BEGIN THE RECORDS

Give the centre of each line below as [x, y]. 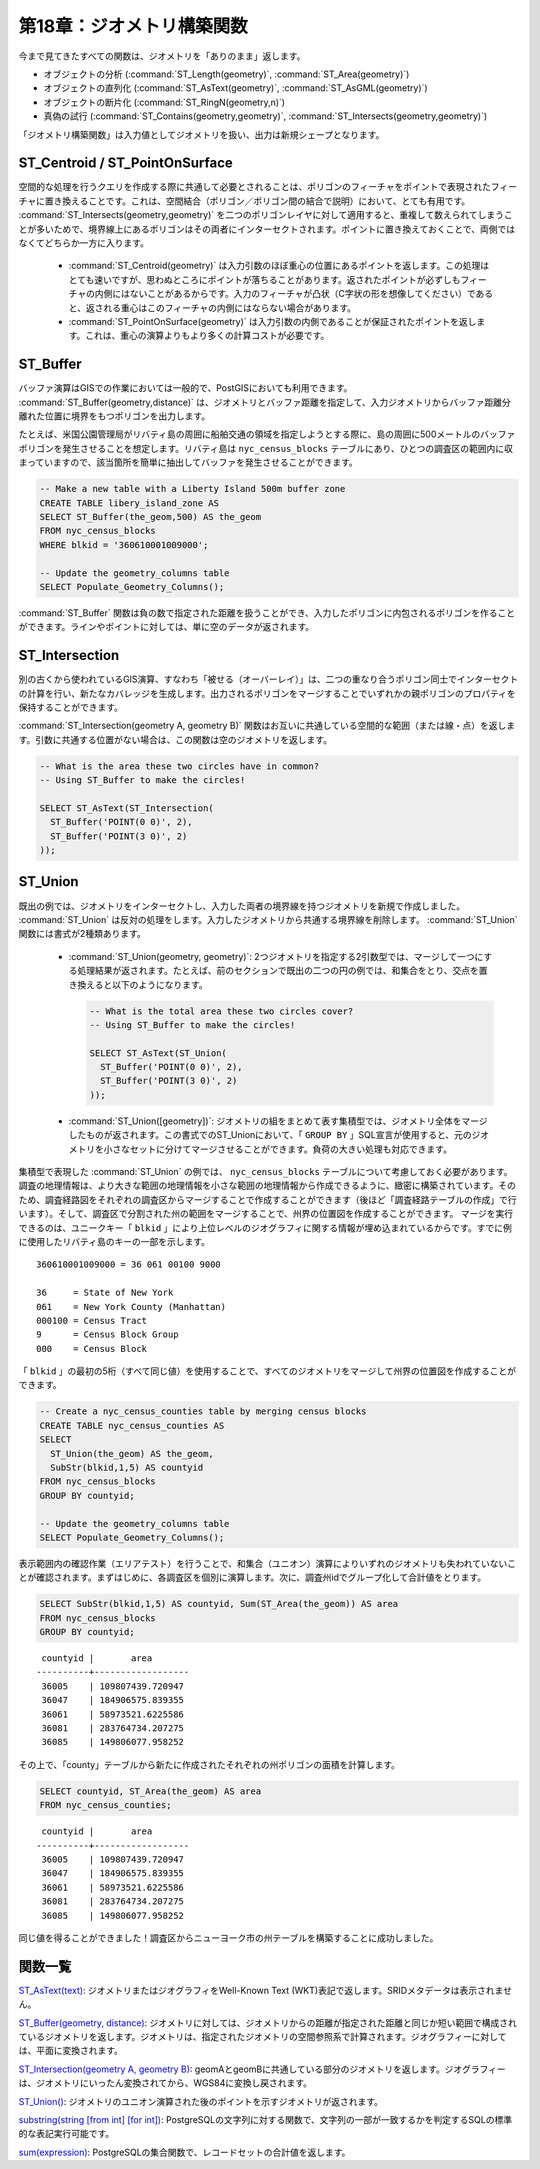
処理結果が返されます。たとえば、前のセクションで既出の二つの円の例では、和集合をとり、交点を [278, 971]
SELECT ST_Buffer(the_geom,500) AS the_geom [150, 516]
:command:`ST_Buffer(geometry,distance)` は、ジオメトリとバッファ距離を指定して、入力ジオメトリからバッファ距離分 [264, 402]
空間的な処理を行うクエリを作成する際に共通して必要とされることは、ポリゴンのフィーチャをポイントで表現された [255, 187]
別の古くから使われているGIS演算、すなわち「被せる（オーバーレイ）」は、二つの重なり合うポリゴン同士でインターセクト [268, 679]
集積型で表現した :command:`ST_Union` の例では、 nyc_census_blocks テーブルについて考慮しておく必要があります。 [266, 1171]
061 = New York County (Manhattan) [131, 1306]
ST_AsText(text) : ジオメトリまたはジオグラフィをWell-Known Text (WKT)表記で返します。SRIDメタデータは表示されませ [265, 1990]
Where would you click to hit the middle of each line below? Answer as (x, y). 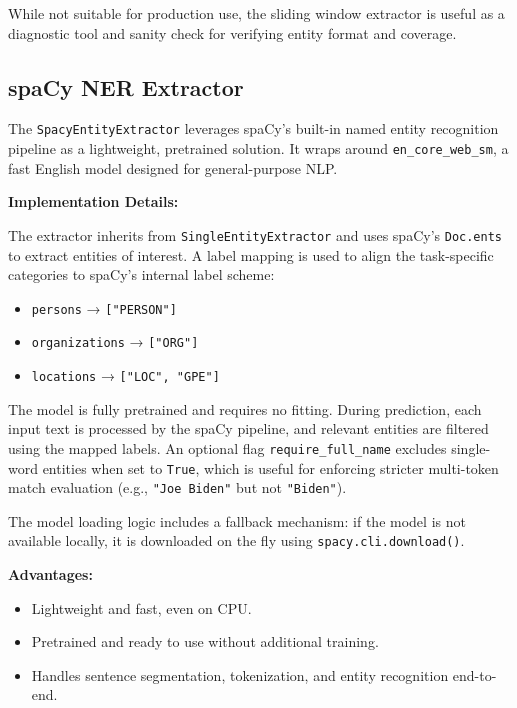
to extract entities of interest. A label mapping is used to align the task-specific (251, 254)
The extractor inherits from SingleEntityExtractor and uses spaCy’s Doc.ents (255, 234)
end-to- (474, 674)
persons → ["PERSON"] (104, 307)
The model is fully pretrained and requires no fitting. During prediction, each (245, 408)
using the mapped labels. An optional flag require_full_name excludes (227, 447)
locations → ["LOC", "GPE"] (125, 375)
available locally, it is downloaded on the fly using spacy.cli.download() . (236, 540)
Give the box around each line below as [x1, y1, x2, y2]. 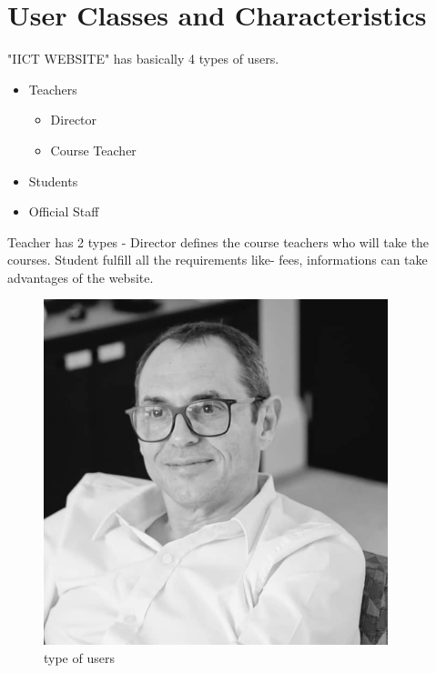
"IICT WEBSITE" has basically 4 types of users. [7, 49, 279, 68]
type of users [44, 648, 115, 667]
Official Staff [28, 202, 99, 221]
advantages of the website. [7, 267, 154, 286]
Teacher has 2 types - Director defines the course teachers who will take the [7, 232, 430, 251]
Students [28, 171, 78, 190]
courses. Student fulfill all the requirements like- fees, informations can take [7, 250, 428, 269]
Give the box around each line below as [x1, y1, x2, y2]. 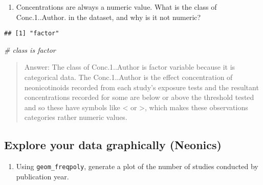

END THE RECORDS

• _WHAT YOU WILL DO_: Repeat, word for word, the lines above between the line holding "SELECT ST_Buffer(the_geom,500) AS" and the line holding "テーブルについて考慮しておく必要があります。 [266, 1171]", inclusive; omit everything else.

• _TASK RESULT_:
SELECT ST_Buffer(the_geom,500) AS the_geom [150, 516]
:command:`ST_Buffer(geometry,distance)` は、ジオメトリとバッファ距離を指定して、入力ジオメトリからバッファ距離分 [264, 402]
空間的な処理を行うクエリを作成する際に共通して必要とされることは、ポリゴンのフィーチャをポイントで表現された [255, 187]
別の古くから使われているGIS演算、すなわち「被せる（オーバーレイ）」は、二つの重なり合うポリゴン同士でインターセクト [268, 679]
集積型で表現した :command:`ST_Union` の例では、 nyc_census_blocks テーブルについて考慮しておく必要があります。 [266, 1171]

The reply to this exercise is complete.